Entries provided -
━━━━━━━━

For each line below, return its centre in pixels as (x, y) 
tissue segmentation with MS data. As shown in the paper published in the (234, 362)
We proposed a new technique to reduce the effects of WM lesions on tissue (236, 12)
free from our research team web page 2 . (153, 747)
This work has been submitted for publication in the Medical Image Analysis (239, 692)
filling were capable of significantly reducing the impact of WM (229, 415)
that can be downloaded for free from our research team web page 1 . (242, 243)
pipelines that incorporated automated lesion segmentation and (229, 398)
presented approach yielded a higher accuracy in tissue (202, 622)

━━━━━━━━

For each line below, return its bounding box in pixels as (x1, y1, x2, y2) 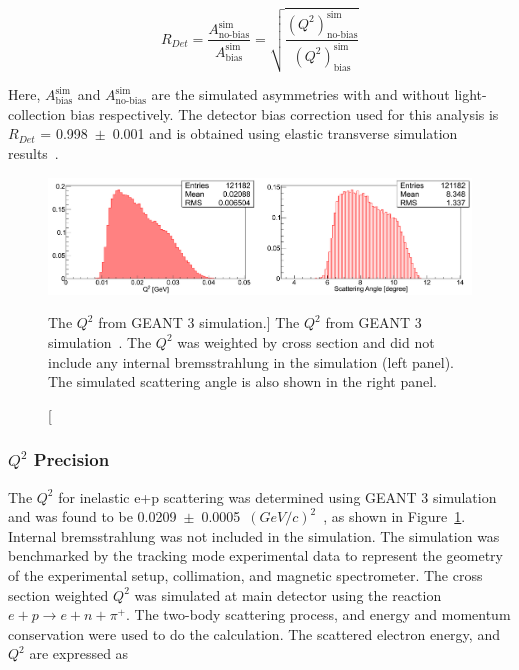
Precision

━━━━━━━━

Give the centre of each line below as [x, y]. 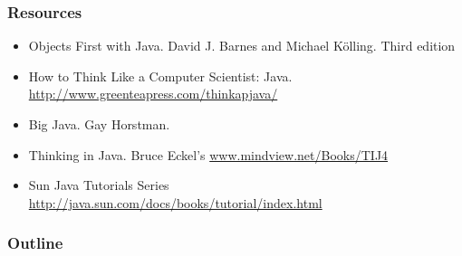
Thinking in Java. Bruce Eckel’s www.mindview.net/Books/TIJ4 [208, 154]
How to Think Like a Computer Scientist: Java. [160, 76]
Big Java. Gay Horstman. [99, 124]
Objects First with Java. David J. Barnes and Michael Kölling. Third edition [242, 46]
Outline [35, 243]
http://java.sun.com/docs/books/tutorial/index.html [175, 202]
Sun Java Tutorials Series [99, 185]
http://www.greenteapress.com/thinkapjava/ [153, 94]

━━━━━━━━

Task item - Above are the records; copy exactly the lines from the line with "For each line below, return its centre" through the line with "presented approach yielded", both included.

Solution below -
For each line below, return its centre in pixels as (x, y) 
tissue segmentation with MS data. As shown in the paper published in the (234, 362)
We proposed a new technique to reduce the effects of WM lesions on tissue (236, 12)
free from our research team web page 2 . (153, 747)
This work has been submitted for publication in the Medical Image Analysis (239, 692)
filling were capable of significantly reducing the impact of WM (229, 415)
that can be downloaded for free from our research team web page 1 . (242, 243)
pipelines that incorporated automated lesion segmentation and (229, 398)
presented approach yielded a higher accuracy in tissue (202, 622)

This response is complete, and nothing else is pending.